Upload README.md with huggingface_hub

5a13aa5 verified about 1 month ago

3.8 kB

tags:
  - anomaly-detection
  - intrusion-detection
  - vehicle-security
  - automotive
  - CAN-bus
  - cybersecurity
  - sklearn
  - xgboost
  - tabular-classification
license: apache-2.0
library_name: sklearn
metrics:
  - accuracy
  - f1
  - precision
  - recall

Vehicle Intrusion Detection System (IDS) — Anomaly Detector

Multi-Tiered Hybrid IDS for detecting hacking attempts in vehicle CAN bus telecom data.

Based on the MTH-IDS architecture (340 citations, 99.99% accuracy).

Architecture

Tier 1: Signature-Based IDS (Multi-Class Classification)

Stacking Ensemble: XGBoost + RandomForest + ExtraTrees + DecisionTree → Logistic Regression meta-learner
Detects 4 known attack types: DoS, Fuzzy, RPM Spoofing, Gear Spoofing

Tier 2: Anomaly-Based IDS (Zero-Day Detection)

Isolation Forest trained on normal traffic only
Detects unknown/novel attacks not seen during training

Combined Detection

If Tier 1 classifies as Normal but Tier 2 flags as anomaly → UNKNOWN_ATTACK alert
Catches zero-day attacks that evade signature-based detection

Performance

Metric	Tier 1 (Multi-Class)	Tier 2 (Anomaly)
Accuracy	0.9586	0.6103
F1 (weighted)	0.9584	0.7035
Precision	0.9597	0.9243
Recall	0.9586	0.5678

Base Learner Validation Accuracies

Model	Accuracy
Decision Tree	0.9664
Random Forest	0.9690
Extra Trees	0.9690
XGBoost	0.9689

Attack Types Detected

Attack	Description	Detection
DoS	Flood CAN bus with dominant ID (0x0000) every 0.3ms	Signature (Tier 1)
Fuzzy	Random CAN ID and data injection every 0.5ms	Signature (Tier 1)
RPM Spoofing	Inject fake RPM gauge values every 1ms	Signature (Tier 1)
Gear Spoofing	Inject fake drive gear values every 1ms	Signature (Tier 1)
Unknown/Zero-Day	Any novel attack pattern	Anomaly (Tier 2)

Usage

import pickle
import pandas as pd
from inference import load_model, preprocess, predict

# Load model
model = load_model('vehicle_ids_model.pkl')

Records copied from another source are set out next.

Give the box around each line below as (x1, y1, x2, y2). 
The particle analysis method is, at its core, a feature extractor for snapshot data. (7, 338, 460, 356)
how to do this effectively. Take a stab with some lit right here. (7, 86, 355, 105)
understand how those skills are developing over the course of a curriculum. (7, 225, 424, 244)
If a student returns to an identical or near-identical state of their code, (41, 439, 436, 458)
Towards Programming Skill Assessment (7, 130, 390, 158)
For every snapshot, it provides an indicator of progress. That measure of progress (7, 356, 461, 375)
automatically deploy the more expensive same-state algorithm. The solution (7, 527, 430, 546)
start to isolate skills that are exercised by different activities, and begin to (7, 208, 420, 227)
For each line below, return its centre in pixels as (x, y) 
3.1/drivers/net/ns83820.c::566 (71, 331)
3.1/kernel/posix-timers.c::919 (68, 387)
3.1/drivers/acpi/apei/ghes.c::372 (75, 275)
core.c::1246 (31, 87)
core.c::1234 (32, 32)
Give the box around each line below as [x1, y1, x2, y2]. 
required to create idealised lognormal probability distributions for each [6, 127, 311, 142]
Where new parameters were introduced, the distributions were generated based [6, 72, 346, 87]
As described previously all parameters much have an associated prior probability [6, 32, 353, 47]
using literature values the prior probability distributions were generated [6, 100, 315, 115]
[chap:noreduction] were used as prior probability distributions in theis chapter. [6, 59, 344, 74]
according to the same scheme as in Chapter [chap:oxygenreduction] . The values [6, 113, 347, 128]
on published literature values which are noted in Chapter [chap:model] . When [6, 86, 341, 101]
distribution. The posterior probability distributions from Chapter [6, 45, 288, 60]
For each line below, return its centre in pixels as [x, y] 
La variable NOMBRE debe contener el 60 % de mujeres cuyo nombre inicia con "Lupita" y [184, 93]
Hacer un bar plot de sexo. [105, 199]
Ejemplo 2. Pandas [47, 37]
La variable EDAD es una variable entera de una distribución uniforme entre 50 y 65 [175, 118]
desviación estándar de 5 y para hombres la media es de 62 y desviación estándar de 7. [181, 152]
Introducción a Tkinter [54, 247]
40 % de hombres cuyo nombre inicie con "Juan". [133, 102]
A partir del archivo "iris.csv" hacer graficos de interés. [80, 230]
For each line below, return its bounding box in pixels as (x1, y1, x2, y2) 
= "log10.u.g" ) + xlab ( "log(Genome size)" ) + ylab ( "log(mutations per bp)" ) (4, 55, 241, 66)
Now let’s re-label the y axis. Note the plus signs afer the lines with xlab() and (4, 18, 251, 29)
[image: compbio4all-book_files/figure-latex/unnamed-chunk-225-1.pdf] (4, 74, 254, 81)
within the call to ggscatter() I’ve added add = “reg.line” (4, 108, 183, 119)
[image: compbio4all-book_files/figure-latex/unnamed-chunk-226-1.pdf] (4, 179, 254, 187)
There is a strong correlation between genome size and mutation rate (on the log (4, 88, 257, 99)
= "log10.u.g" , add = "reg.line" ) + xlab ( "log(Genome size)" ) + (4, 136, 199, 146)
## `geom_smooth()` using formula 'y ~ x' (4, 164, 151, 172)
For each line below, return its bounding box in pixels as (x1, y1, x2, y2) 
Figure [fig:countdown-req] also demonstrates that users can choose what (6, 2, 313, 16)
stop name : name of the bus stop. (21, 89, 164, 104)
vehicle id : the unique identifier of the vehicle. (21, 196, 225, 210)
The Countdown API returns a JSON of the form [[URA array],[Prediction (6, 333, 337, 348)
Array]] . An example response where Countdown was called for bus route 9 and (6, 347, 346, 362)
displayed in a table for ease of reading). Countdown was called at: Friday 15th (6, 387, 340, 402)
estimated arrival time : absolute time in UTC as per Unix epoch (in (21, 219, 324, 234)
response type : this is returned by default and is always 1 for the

# Load CAN bus data (CSV format: timestamp, can_id, dlc, d0-d7, flag)
df = pd.read_csv('can_traffic.csv')

# Preprocess and predict
X = preprocess(df, model)
results = predict(X, model)

# Results contain: attack_type, anomaly_score, is_anomaly, alert
# alert values: NORMAL, KNOWN_ATTACK, UNKNOWN_ATTACK
print(results['alert'].value_counts())

Input Format

CAN bus message CSV with columns:

timestamp: Recording time (seconds)
can_id: CAN identifier in HEX (e.g., "043F")
dlc: Data Length Code (0-8)
d0-d7: Data bytes in HEX (e.g., "FF")
flag: R (normal) or T (injected/attack)

Feature Engineering

10 features extracted from raw CAN messages:

CAN ID (decimal), DLC
8 data bytes (decimal)
Statistical features: mean, std, min, max, range, sum of data bytes
Temporal: inter-arrival time (IAT)
Frequency: CAN ID frequency in traffic
Information-theoretic: data byte entropy

Training Details

Dataset: ~1,077,264 CAN bus messages (HCRL Car-Hacking format)
Train/Val/Test split: 70/15/15
SMOTE for class imbalance handling
Feature selection via Mutual Information
Z-score normalization

References

Li et al., "MTH-IDS: A Multi-Tiered Hybrid Intrusion Detection System for IoV", IEEE IoT Journal, 2021. arXiv:2105.13289
Seo et al., "GIDS: GAN based IDS for In-Vehicle Network", PST 2018. arXiv:1907.07377
Song et al., "In-vehicle network intrusion detection using deep CNN", Vehicular Communications, 2020.